◆ **YOUR GOAL**
Beginning with the line of the entries below that holds "do Google Analytics para coleta de" and ending with the line that holds "(Kuchyňské spotřebiče)", transcribe each line exactly as written. Pictures stay out.

◆ **LISTED RECORDS**
━━━━━━━━━━

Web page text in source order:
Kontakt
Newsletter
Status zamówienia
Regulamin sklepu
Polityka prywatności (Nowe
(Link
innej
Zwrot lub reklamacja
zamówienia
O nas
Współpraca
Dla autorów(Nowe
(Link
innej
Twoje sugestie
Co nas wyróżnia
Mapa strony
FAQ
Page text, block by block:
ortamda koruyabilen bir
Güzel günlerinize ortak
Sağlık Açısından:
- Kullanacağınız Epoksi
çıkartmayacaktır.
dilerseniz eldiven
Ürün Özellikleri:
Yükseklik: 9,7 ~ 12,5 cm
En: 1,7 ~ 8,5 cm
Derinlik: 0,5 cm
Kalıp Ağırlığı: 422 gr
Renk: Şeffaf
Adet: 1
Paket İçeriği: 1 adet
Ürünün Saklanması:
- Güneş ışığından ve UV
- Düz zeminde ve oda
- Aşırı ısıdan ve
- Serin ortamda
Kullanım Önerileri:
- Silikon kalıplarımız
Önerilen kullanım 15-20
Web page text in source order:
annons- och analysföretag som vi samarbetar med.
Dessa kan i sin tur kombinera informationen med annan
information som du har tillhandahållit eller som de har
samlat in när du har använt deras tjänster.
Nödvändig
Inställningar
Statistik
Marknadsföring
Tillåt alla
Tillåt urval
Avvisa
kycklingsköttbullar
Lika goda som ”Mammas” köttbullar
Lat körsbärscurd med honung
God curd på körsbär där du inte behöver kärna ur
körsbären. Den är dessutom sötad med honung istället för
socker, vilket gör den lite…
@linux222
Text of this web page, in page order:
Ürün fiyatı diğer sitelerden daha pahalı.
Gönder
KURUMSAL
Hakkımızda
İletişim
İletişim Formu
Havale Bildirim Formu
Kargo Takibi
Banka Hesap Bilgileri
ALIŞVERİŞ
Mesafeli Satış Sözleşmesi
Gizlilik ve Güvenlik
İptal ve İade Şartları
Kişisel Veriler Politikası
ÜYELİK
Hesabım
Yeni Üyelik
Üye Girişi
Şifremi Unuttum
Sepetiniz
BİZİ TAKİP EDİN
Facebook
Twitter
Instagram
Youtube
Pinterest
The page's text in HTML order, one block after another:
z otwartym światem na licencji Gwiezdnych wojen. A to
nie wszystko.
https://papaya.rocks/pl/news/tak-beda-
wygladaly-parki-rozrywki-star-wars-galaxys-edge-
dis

━━━━━━━━━━

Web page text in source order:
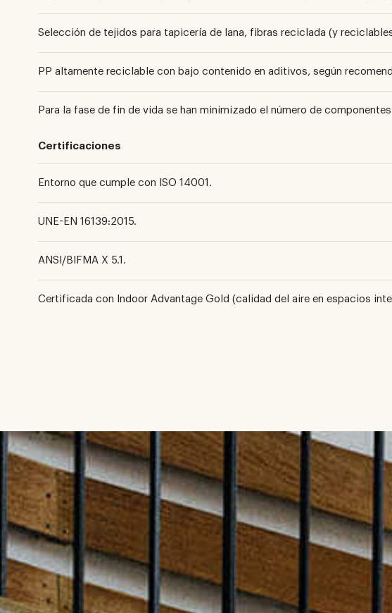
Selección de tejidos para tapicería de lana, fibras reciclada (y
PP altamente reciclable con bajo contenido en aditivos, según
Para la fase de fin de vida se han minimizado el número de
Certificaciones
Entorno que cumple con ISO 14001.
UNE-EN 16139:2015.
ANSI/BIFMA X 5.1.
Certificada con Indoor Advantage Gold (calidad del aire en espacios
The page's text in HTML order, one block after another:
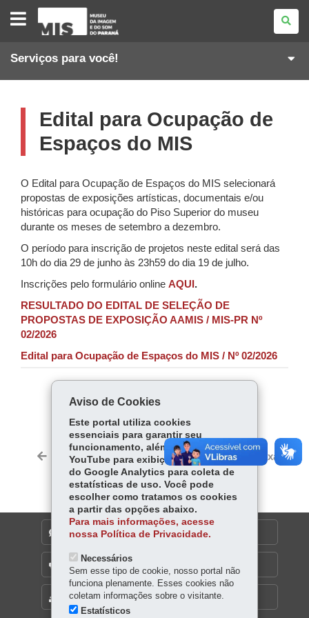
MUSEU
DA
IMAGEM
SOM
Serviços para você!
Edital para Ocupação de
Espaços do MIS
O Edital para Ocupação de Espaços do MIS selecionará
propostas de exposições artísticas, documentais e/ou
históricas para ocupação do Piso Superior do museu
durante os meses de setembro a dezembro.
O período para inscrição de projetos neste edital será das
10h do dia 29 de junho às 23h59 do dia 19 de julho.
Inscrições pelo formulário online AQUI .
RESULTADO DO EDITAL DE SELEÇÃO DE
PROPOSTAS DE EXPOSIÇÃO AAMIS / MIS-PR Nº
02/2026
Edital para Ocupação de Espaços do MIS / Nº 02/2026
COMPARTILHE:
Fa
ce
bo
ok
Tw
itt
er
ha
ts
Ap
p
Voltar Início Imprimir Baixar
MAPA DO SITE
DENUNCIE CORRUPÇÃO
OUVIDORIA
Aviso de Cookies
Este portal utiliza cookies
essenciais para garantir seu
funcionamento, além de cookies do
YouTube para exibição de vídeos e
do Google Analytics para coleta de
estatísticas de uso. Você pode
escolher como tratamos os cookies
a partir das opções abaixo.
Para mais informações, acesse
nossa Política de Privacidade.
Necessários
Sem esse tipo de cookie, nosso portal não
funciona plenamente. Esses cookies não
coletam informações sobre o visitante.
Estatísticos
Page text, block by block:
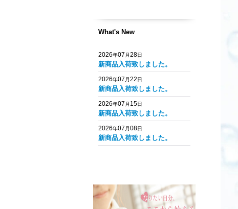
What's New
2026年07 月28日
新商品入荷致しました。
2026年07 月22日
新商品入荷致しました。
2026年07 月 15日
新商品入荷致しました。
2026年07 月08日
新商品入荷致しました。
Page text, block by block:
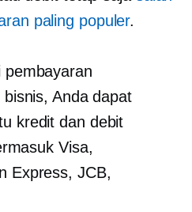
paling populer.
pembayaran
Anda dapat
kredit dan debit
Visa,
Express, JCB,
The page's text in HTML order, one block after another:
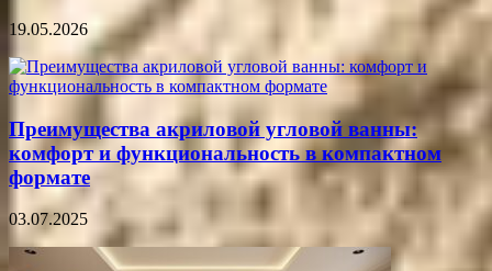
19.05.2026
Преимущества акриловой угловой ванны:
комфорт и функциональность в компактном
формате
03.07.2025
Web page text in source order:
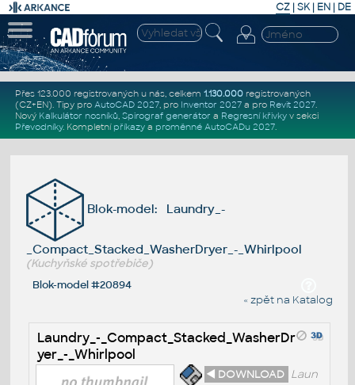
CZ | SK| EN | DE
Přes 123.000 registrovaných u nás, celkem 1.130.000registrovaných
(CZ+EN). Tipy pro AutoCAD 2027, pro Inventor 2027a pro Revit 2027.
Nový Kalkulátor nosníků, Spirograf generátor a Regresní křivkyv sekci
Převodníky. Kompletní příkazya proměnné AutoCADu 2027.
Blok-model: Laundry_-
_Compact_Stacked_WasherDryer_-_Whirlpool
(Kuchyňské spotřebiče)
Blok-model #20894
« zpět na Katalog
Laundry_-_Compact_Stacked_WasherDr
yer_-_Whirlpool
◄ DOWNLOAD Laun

━━━━━━━━━━

◆ **THE ANSWER**
do Google Analytics para coleta de
estatísticas de uso. Você pode
escolher como tratamos os cookies
a partir das opções abaixo.
Para mais informações, acesse
nossa Política de Privacidade.
Necessários
Sem esse tipo de cookie, nosso portal não
funciona plenamente. Esses cookies não
coletam informações sobre o visitante.
Estatísticos
Page text, block by block:
What's New
2026年07 月28日
新商品入荷致しました。
2026年07 月22日
新商品入荷致しました。
2026年07 月 15日
新商品入荷致しました。
2026年07 月08日
新商品入荷致しました。
Page text, block by block:
paling populer.
pembayaran
Anda dapat
kredit dan debit
Visa,
Express, JCB,
The page's text in HTML order, one block after another:
19.05.2026
Преимущества акриловой угловой ванны:
комфорт и функциональность в компактном
формате
03.07.2025
Web page text in source order:
CZ | SK| EN | DE
Přes 123.000 registrovaných u nás, celkem 1.130.000registrovaných
(CZ+EN). Tipy pro AutoCAD 2027, pro Inventor 2027a pro Revit 2027.
Nový Kalkulátor nosníků, Spirograf generátor a Regresní křivkyv sekci
Převodníky. Kompletní příkazya proměnné AutoCADu 2027.
Blok-model: Laundry_-
_Compact_Stacked_WasherDryer_-_Whirlpool
(Kuchyňské spotřebiče)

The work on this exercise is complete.